Todos estos panes se elaboraban de manera muy simple. La pasta se hacía a mano, amasándola sobre tahonas de madera rectangulares colocadas sobre “burros”; o bien, en toscas mesas fabricadas para tal efecto. Los panes se labraban sobre las tahonas enharinadas y las piezas se introducían en el horno con largas palas de madera. Los ingredientes que llevaban eran harina, agua, sal, una pizca de azúcar y levadura que se obtenía utilizando parte de la masa del día anterior. Se le llamaba “levadura madre”. Si después de siete u ocho horas se la volvía a incorporar harina y agua y se la dejaba reposar por cuatro o cinco horas más, se obtenía la “levadura de segunda”. Si esta última operación se repetía, se obtenía la “levadura de excelencia”, que debía incorporarse a la masa una o dos horas después de hecha. Por supuesto que los panes comunes se hacían con la primera levadura. Los hornos utilizados en el siglo XVI mantenían reminiscencias grecorromanas: fabricados de ladrillos en forma circular o ligeramente oval, con techo de bóveda. Una puerta anterior servía para cargar el horno con leña y otra, colocada más arriba, recibía el pan para su cochura. El suelo interior del horno estaba hecho de barro aplanado o de mosaicos del mismo material.

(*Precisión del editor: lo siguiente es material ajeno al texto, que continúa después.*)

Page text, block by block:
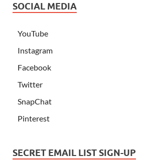
SOCIAL MEDIA
YouTube
Instagram
Facebook
Twitter
SnapChat
Pinterest
SECRET EMAIL LIST SIGN-UP

Los panes estaban sellados con la llamada “pintadera”, instrumento hecho de fierro o de madera que servía para identificar quien era el dueño de la panadería donde se había elaborado el pan. La costumbre de “pintar” el pan llegó con los españoles, pues en España se usaba este método a fin de que los panes no se confundiesen unos con otros durante su cocción, ya que era común que varias familias cociesen sus panes en hornos comunales. Los sellos se tallaban con muy diversos motivos, formas y gustos, a veces sólo con las iniciales del patrón de la panadería. Al llegar a México, la costumbre se mantuvo hasta finales del siglo XVIII. El pan solía venderse por peso. Así por ejemplo, un pan de 400 gramos costaba un tomín de oro; es decir, un real. En cambio uno de 230 gramos valía medio tomín.
El virrey, la aristocracia, y las familias pudientes disfrutaban de otro tipo de panes que nunca eran consumidos por el pueblo. Estos panes se elaboraban en las cocinas de palacio por cocineros-panaderos encargados de hacer tortas reales, empanadas, y pastelillos de diferentes pastas e ingredientes. Asimismo, desde principios de virreinato, las monjas que habitaban los nueve conventos que había en este siglo, se encargaban de hacer galletas, pastelillos y dulces, que vendían para ayudarse a sufragar los gastos del convento.
Aparte de venderse los panes populares en locales anexos a las panaderías, también se expedían en las pulperías, tiendas que vendían diferentes mercancías para el abasto, y antecesoras de nuestras actuales misceláneas. Pero también las mujeres indias estaban encargadas de vender los panes en las plazas de la ciudad, como la Plaza Mayor, nuestro actual Zócalo; en el tianguis de Juan Velásquez, localizado en terrenos de lo que sería posteriormente Bellas Artes; y en el mercado de San Hipólito, asentado cerca de la Alameda. Estas mujeres colocaban su mercancía en canastas de gran tamaño, sobre albos manteles bordados por ellas mismas. Si llegaba la hora de las oraciones y no habían vendido todos los panes adquiridos en las panaderías, ellas debían asumir el costo del remanente y tratar de venderlo al otro día como “pan frío”. De ahí nuestra costumbre de comer “pan caliente”, del mismo día; “pan frío”, del segundo día; y “pan refrío” de más de dos días de elaborado, obviamente más barato.